I think the one with the circle all the way around his head is male and the other is female. What do you think?


----------



## chadbandman (Dec 3, 2007)

how old are they? My SB are about 14 months no breeding here either.


----------



## frogface (Feb 20, 2010)

They are around 13 to 15 months.


----------



## billschwinn (Dec 17, 2008)

I would say those are a pair.


----------



## billschwinn (Dec 17, 2008)

In my opinion the way these frogs were posed are exactly the way I like to see them to judge the sex of the frogs in question.In other words , perfect for what I look for.


----------



## frogface (Feb 20, 2010)

You'll have to give the credit to the frogs. They posed themselves 

I see what you mean, though. I hadn't been able to figure out if they were a pair but once I saw the pics, it was much more clear. I'm going to scoop up my other 'pair' for a photo op.


----------



## frogface (Feb 20, 2010)

These guys were not as good at posing. I hope these pics are ok because the whole thing was pretty traumatic for all of us. 
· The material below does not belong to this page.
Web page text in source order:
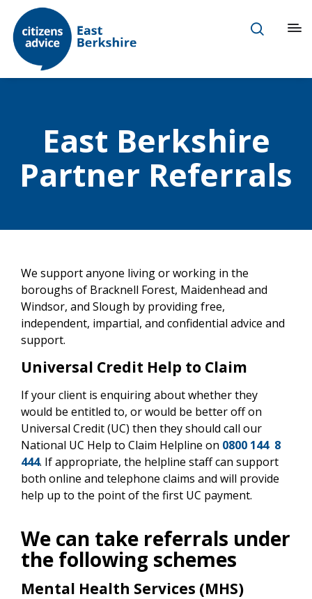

The smaller one (blue one) is the one I saw calling. He was the runt of the group and was bullied by the other male. So, he's not as big as the others. 
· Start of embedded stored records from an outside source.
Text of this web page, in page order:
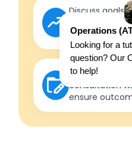
Discuss goals
parent/
measurable
Develop a
consultation
ensure

The larger one (teal) I'm not sure about.


----------



## frogface (Feb 20, 2010)

Here are some more pics of 'her'. I'm having trouble with her body shape but her toes look female to me. I don't have any more pics of them side by side and I don't want to put them through all that again 














































Thanks!


----------



## billschwinn (Dec 17, 2008)

Well I am not as sure as the other pair, but pair #2 looks like a possible pair, the female #2 is not as stout as the other one.


----------



## frogface (Feb 20, 2010)

Thanks, Bill. That's where I am with these guys too. I'm hoping for a pair and leaning that way but I guess the little one calling at the bigger one could have just been his way of being big man in the tank. 

The Lorenzos will be relieved that I have a different pair of frogs to stalk and stare at, now.


----------



## frogface (Feb 20, 2010)

If I tossed the probable female from group #1 in with them, would they compete for her if they are both male? If the teal one is female, will there be competition the females for the male?

Or maybe I should just leave them alone


----------



## billschwinn (Dec 17, 2008)

You could try that, it just may work.


----------



## frogface (Feb 20, 2010)

Ok, I put my presumed female in with the mystery pair a couple days ago. Today she is in the hut with the male. The unsexed teal one doesn't seem to care one way or the other. 

So, I guess I haven't figured anything out, but, maybe I'll get some babies


----------



## Ben Wehr (Jan 23, 2011)

The one with the stripe across the head/neck looks male


----------



## frogface (Feb 20, 2010)

Ben Wehr said:


> The one with the stripe across the head/neck looks male


Probably. I was hoping that when I put the female in there, either 2 females would be chasing around my little male or 2 males would be sitting on the log calling like dueling banjos. 

I just wish he/she would do something. Either call or lay an egg.


----------



## chadbandman (Dec 3, 2007)

So mine were 6 months old in June 2010. I'm not sure of the sexes but 1 is calling.They've started to change to the adult SB color. For the longest time I thought they were the same as green and bronze dumb me.


----------



## frogface (Feb 20, 2010)

Beautiful! Which one is calling?


----------



## chadbandman (Dec 3, 2007)

The second one is calling. The first one I think is a small female. The third is larger that the others I think is a female. The 1&3 have that real hieroglyphic look to them.


----------



## frogface (Feb 20, 2010)

Interesting. Your female #1 looks like my female from my pair #1 and your #3 'maybe female' looks like my 'maybe female' from my pair #2 (based on body shapes).


----------